Records from a data collection:
--------

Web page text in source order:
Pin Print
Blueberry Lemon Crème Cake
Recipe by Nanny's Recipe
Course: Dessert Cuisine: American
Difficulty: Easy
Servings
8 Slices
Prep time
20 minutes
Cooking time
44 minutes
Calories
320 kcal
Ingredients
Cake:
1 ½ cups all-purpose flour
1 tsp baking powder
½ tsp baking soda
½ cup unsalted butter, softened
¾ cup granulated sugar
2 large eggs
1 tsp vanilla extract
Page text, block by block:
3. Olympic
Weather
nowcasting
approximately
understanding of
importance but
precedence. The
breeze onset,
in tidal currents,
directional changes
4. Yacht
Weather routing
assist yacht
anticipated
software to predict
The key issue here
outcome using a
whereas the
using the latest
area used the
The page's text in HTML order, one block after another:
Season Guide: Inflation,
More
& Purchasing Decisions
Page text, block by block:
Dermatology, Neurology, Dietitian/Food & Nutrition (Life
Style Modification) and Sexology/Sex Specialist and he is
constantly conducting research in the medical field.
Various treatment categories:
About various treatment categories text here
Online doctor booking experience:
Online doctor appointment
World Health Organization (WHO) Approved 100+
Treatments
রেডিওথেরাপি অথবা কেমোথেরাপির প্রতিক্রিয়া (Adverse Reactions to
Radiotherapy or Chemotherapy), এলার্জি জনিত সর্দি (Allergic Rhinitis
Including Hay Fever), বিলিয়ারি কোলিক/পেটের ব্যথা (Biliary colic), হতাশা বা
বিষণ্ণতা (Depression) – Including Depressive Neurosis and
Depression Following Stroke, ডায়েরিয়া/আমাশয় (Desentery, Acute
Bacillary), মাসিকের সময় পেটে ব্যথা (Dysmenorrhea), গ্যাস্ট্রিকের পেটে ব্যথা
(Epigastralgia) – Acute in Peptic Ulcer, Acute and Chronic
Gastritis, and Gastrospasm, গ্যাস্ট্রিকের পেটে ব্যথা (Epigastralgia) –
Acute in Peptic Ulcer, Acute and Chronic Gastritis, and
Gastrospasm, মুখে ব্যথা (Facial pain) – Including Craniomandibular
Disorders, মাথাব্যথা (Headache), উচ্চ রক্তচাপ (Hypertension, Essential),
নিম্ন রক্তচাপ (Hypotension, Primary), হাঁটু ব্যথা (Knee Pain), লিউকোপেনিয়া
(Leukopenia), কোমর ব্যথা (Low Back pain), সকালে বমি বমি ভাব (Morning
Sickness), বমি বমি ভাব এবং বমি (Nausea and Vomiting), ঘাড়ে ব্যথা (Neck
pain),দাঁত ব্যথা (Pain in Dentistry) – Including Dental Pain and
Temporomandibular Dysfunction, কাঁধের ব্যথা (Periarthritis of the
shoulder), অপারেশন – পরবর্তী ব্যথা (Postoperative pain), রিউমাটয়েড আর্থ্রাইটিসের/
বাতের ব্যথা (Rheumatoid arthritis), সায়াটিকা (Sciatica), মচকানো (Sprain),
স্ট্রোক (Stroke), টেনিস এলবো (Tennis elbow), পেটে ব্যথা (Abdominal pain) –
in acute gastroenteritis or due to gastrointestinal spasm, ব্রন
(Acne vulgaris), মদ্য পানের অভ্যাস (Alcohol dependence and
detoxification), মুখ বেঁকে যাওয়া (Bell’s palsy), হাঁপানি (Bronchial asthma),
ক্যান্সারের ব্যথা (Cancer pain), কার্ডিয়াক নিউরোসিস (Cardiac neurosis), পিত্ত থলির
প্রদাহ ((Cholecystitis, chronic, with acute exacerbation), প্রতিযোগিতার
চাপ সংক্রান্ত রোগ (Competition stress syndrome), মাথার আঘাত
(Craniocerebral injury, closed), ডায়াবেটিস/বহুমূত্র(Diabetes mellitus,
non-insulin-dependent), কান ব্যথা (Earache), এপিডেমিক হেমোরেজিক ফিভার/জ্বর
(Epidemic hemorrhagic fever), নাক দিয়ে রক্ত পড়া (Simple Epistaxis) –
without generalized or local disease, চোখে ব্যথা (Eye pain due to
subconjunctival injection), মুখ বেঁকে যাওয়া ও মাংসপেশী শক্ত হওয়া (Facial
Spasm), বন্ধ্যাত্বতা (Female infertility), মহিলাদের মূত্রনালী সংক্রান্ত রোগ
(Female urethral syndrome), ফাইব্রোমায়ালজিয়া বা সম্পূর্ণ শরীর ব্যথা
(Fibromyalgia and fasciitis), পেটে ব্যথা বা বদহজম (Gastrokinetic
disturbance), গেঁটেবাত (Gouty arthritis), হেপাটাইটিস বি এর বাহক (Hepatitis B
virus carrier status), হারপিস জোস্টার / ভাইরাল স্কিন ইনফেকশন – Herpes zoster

--------

:: About this exercise ::
Return the records given above in their entirety, word for word.

:: Solved exercise ::
Web page text in source order:
Pin Print
Blueberry Lemon Crème Cake
Recipe by Nanny's Recipe
Course: Dessert Cuisine: American
Difficulty: Easy
Servings
8 Slices
Prep time
20 minutes
Cooking time
44 minutes
Calories
320 kcal
Ingredients
Cake:
1 ½ cups all-purpose flour
1 tsp baking powder
½ tsp baking soda
½ cup unsalted butter, softened
¾ cup granulated sugar
2 large eggs
1 tsp vanilla extract
Page text, block by block:
3. Olympic
Weather
nowcasting
approximately
understanding of
importance but
precedence. The
breeze onset,
in tidal currents,
directional changes
4. Yacht
Weather routing
assist yacht
anticipated
software to predict
The key issue here
outcome using a
whereas the
using the latest
area used the
The page's text in HTML order, one block after another:
Season Guide: Inflation,
More
& Purchasing Decisions
Page text, block by block:
Dermatology, Neurology, Dietitian/Food & Nutrition (Life
Style Modification) and Sexology/Sex Specialist and he is
constantly conducting research in the medical field.
Various treatment categories:
About various treatment categories text here
Online doctor booking experience:
Online doctor appointment
World Health Organization (WHO) Approved 100+
Treatments
রেডিওথেরাপি অথবা কেমোথেরাপির প্রতিক্রিয়া (Adverse Reactions to
Radiotherapy or Chemotherapy), এলার্জি জনিত সর্দি (Allergic Rhinitis
Including Hay Fever), বিলিয়ারি কোলিক/পেটের ব্যথা (Biliary colic), হতাশা বা
বিষণ্ণতা (Depression) – Including Depressive Neurosis and
Depression Following Stroke, ডায়েরিয়া/আমাশয় (Desentery, Acute
Bacillary), মাসিকের সময় পেটে ব্যথা (Dysmenorrhea), গ্যাস্ট্রিকের পেটে ব্যথা
(Epigastralgia) – Acute in Peptic Ulcer, Acute and Chronic
Gastritis, and Gastrospasm, গ্যাস্ট্রিকের পেটে ব্যথা (Epigastralgia) –
Acute in Peptic Ulcer, Acute and Chronic Gastritis, and
Gastrospasm, মুখে ব্যথা (Facial pain) – Including Craniomandibular
Disorders, মাথাব্যথা (Headache), উচ্চ রক্তচাপ (Hypertension, Essential),
নিম্ন রক্তচাপ (Hypotension, Primary), হাঁটু ব্যথা (Knee Pain), লিউকোপেনিয়া
(Leukopenia), কোমর ব্যথা (Low Back pain), সকালে বমি বমি ভাব (Morning
Sickness), বমি বমি ভাব এবং বমি (Nausea and Vomiting), ঘাড়ে ব্যথা (Neck
pain),দাঁত ব্যথা (Pain in Dentistry) – Including Dental Pain and
Temporomandibular Dysfunction, কাঁধের ব্যথা (Periarthritis of the
shoulder), অপারেশন – পরবর্তী ব্যথা (Postoperative pain), রিউমাটয়েড আর্থ্রাইটিসের/
বাতের ব্যথা (Rheumatoid arthritis), সায়াটিকা (Sciatica), মচকানো (Sprain),
স্ট্রোক (Stroke), টেনিস এলবো (Tennis elbow), পেটে ব্যথা (Abdominal pain) –
in acute gastroenteritis or due to gastrointestinal spasm, ব্রন
(Acne vulgaris), মদ্য পানের অভ্যাস (Alcohol dependence and
detoxification), মুখ বেঁকে যাওয়া (Bell’s palsy), হাঁপানি (Bronchial asthma),
ক্যান্সারের ব্যথা (Cancer pain), কার্ডিয়াক নিউরোসিস (Cardiac neurosis), পিত্ত থলির
প্রদাহ ((Cholecystitis, chronic, with acute exacerbation), প্রতিযোগিতার
চাপ সংক্রান্ত রোগ (Competition stress syndrome), মাথার আঘাত
(Craniocerebral injury, closed), ডায়াবেটিস/বহুমূত্র(Diabetes mellitus,
non-insulin-dependent), কান ব্যথা (Earache), এপিডেমিক হেমোরেজিক ফিভার/জ্বর
(Epidemic hemorrhagic fever), নাক দিয়ে রক্ত পড়া (Simple Epistaxis) –
without generalized or local disease, চোখে ব্যথা (Eye pain due to
subconjunctival injection), মুখ বেঁকে যাওয়া ও মাংসপেশী শক্ত হওয়া (Facial
Spasm), বন্ধ্যাত্বতা (Female infertility), মহিলাদের মূত্রনালী সংক্রান্ত রোগ
(Female urethral syndrome), ফাইব্রোমায়ালজিয়া বা সম্পূর্ণ শরীর ব্যথা
(Fibromyalgia and fasciitis), পেটে ব্যথা বা বদহজম (Gastrokinetic
disturbance), গেঁটেবাত (Gouty arthritis), হেপাটাইটিস বি এর বাহক (Hepatitis B
virus carrier status), হারপিস জোস্টার / ভাইরাল স্কিন ইনফেকশন – Herpes zoster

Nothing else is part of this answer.